So I did. And I didn’t rage clean. You know the kind. Where you sprint through the house, felling any and everything in your way like Paul Bunyan in the Midwest. Shove that in a closet. Here grab this and hide it upstairs. I left it. I left the piles of artwork from the previous day of school out on the counter. I hadn’t put the toaster away from breakfast. My son’s shoes, ever strewn about my home, were in the middle of the living room floor. The laundry, half finished, sat on a chair in the front room. But I chose to invite her anyway.

She showed up as I was unloading the baby after school drop off. I waved and grinned and invited her in. She came and sat and shared that she’d been having a hard time. She was scared about the upcoming labor. She was being short with her husband. She was tired of being pregnant. She shared her heart and burdens with me. She trusted me with the good and the hard and in between. She invited me in.

She didn’t notice the laundry or the piles. She had been to my house before. When it was the way I prefer. Tidier. Less mess. And she didn’t seem to mind stepping over my son’s shoes. “I needed someone to invite me over today…” she said over her cup of tea. “I’m glad you’re here.” I told her. And I was.

I was so glad I invited her anyways. And it made me think of the times I’ve been invited into the mess. Should we even call it that? Let’s start saying inviting someone into the normal. Into the ebbing and flowing of every day life where kids don’t pick up after themselves and you leave it for them to pick up after school in hopes that you’ll shepherd disheveled little people into organized adults. The normal where you can’t throw away homework papers without some tears and objections so they have to sit on the counter for a few days before they’re forgotten and you can toss some of them after bedtime. The normal where it sometimes takes several days to fold a single load of laundry and by the time you do someone is already out of underwear.

That morning taught me a lesson. And it’s my call to women everywhere. Invite her anyway. That new friend you want to get to know more but don’t want her to see your junk drawer… invite her anyway. That old friend you’ve been meaning to catch up with but the tasks of every day keep getting stopping you…leave them another day and invite her anyway. That older lady on your street that you could be gleaning so much wisdom from but for some reason you’ve convinced yourself that she probably never lived in quite this level of chaos…first, you’re wrong. She’s been there done that and wrote the book on it and would love to walk with you through this season. Second, invite her anyway.

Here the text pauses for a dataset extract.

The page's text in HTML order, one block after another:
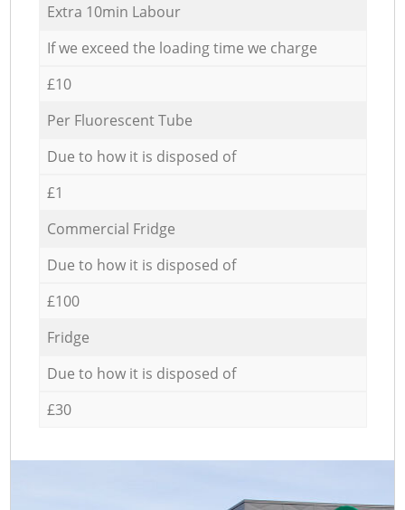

I’m not one to pretend my life is perfect. I’m not one to keep a perfectly tidy home. But I do like to have things running a little more smoothly when I have people over. But that morning, as I sat with my friend on the couch and laughed and shared I thought of all I would have missed if I hadn’t invited her over. I know one thing for sure, because I invited her anyways, she invited me in. And that’s what we’re all looking for in a friend, isn’t it?  Someone to sit in the struggles and cheer from the sidelines. Someone to hold you up when you want to sit. And someone to force you to sit when you feel like you can’t stop. And I can confidently say: you’ll never get there without an invitation.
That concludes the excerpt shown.